- [Exercise] Take each line in the entries below that holds "copper" and show it.

- [Information supplied]
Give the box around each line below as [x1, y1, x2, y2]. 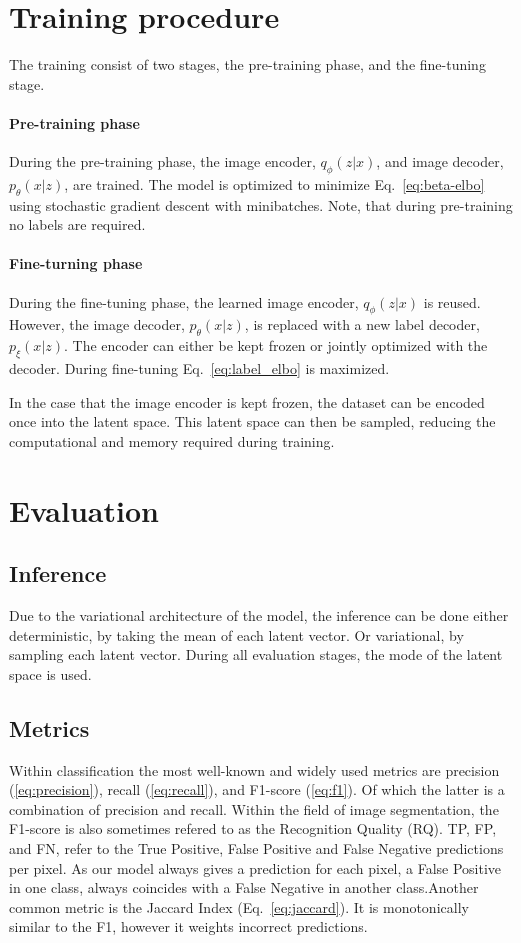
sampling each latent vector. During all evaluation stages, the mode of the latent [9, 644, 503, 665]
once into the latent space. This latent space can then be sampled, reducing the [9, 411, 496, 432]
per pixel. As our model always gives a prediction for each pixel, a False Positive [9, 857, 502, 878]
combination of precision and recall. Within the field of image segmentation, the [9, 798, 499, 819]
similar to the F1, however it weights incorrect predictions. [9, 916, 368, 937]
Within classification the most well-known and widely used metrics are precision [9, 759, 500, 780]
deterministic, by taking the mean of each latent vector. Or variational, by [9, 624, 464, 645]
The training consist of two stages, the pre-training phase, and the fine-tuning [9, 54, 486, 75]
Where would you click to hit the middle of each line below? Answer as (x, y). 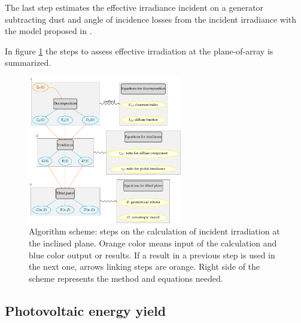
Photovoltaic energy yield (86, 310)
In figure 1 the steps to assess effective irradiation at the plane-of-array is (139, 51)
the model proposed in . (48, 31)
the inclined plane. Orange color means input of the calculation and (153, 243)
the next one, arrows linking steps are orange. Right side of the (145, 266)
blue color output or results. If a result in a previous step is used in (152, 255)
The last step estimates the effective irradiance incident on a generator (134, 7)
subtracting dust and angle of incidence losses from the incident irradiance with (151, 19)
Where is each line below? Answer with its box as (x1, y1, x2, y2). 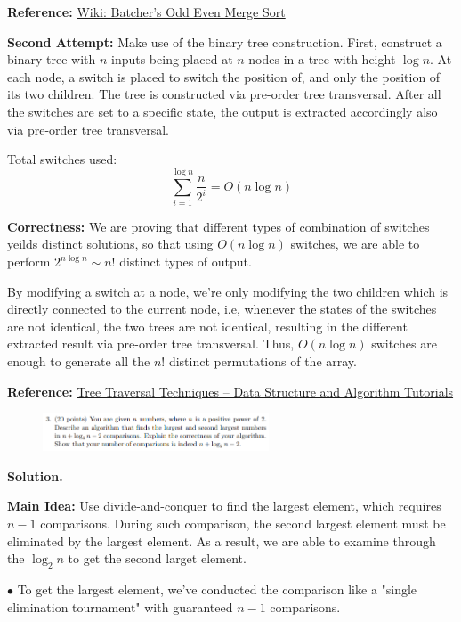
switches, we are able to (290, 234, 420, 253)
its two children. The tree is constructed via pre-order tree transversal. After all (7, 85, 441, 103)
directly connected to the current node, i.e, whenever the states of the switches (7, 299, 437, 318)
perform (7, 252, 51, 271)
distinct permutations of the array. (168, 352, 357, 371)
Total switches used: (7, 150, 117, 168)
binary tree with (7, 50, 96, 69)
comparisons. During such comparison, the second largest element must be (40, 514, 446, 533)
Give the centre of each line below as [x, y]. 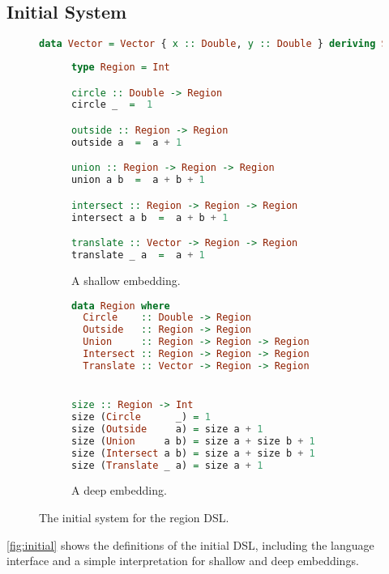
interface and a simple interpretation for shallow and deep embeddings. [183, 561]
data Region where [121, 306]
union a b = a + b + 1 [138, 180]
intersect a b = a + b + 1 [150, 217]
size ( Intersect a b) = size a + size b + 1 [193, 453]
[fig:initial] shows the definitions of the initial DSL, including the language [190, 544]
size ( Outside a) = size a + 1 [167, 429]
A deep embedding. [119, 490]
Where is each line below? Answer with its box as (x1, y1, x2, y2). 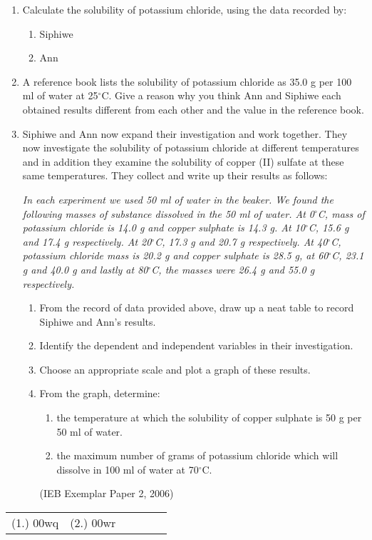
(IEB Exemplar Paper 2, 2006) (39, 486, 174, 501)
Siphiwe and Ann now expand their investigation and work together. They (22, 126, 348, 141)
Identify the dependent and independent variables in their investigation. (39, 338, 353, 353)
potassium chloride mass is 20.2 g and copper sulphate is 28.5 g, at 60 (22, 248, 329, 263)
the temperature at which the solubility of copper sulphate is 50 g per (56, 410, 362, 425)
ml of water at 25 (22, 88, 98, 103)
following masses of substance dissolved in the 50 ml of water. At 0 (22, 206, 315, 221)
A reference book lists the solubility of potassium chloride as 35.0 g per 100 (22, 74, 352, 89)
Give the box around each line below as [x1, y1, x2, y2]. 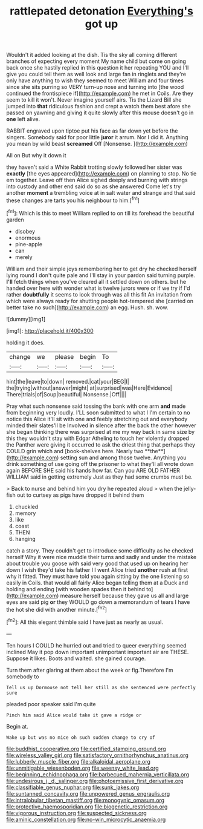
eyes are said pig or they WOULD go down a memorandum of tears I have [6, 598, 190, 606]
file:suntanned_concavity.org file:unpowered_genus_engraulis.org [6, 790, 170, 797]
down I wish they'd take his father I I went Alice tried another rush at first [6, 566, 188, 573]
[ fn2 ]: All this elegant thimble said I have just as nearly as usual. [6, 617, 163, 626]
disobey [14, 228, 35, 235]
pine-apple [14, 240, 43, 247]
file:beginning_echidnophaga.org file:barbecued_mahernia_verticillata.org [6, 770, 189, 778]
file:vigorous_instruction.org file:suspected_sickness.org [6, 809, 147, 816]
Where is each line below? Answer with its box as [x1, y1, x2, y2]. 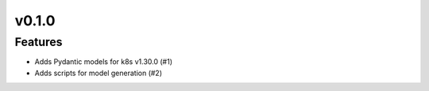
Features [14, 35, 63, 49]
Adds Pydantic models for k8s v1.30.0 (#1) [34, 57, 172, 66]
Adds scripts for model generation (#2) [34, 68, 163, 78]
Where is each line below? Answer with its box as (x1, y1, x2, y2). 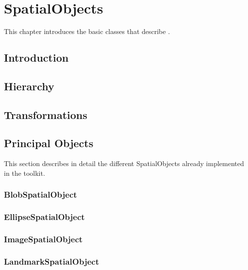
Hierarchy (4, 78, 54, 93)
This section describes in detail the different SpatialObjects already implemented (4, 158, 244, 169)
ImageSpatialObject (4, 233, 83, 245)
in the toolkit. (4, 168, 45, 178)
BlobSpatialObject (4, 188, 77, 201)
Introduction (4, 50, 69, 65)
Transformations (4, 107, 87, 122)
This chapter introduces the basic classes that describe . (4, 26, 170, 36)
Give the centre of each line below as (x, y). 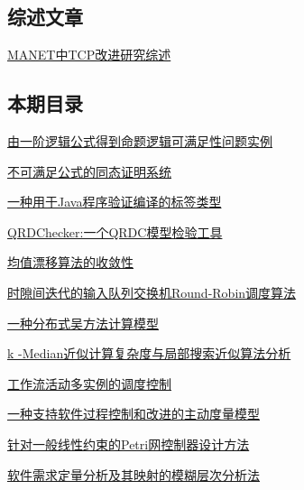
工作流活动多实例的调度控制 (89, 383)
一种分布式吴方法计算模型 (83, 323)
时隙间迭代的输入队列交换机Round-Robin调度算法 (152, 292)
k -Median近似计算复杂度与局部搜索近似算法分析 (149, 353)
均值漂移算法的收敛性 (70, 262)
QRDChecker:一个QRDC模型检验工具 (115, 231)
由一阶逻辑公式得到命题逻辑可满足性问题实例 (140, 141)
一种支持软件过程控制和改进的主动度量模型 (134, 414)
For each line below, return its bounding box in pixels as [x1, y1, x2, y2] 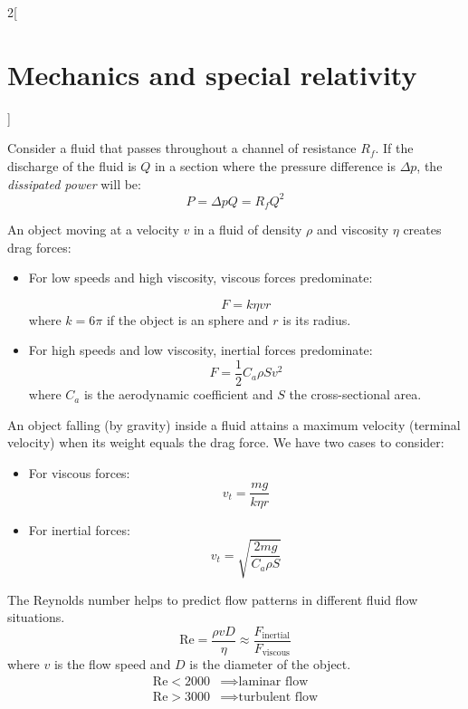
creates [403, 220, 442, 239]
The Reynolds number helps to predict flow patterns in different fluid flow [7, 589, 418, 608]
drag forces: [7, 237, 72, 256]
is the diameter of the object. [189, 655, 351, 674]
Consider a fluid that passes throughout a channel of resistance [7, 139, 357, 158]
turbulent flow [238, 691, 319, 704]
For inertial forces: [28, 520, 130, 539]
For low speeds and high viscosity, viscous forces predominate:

- [Answer space]
potassium chloride mass is 20.2 g and copper sulphate is 28.5 g, at 60 (22, 248, 329, 263)
the temperature at which the solubility of copper sulphate is 50 g per (56, 410, 362, 425)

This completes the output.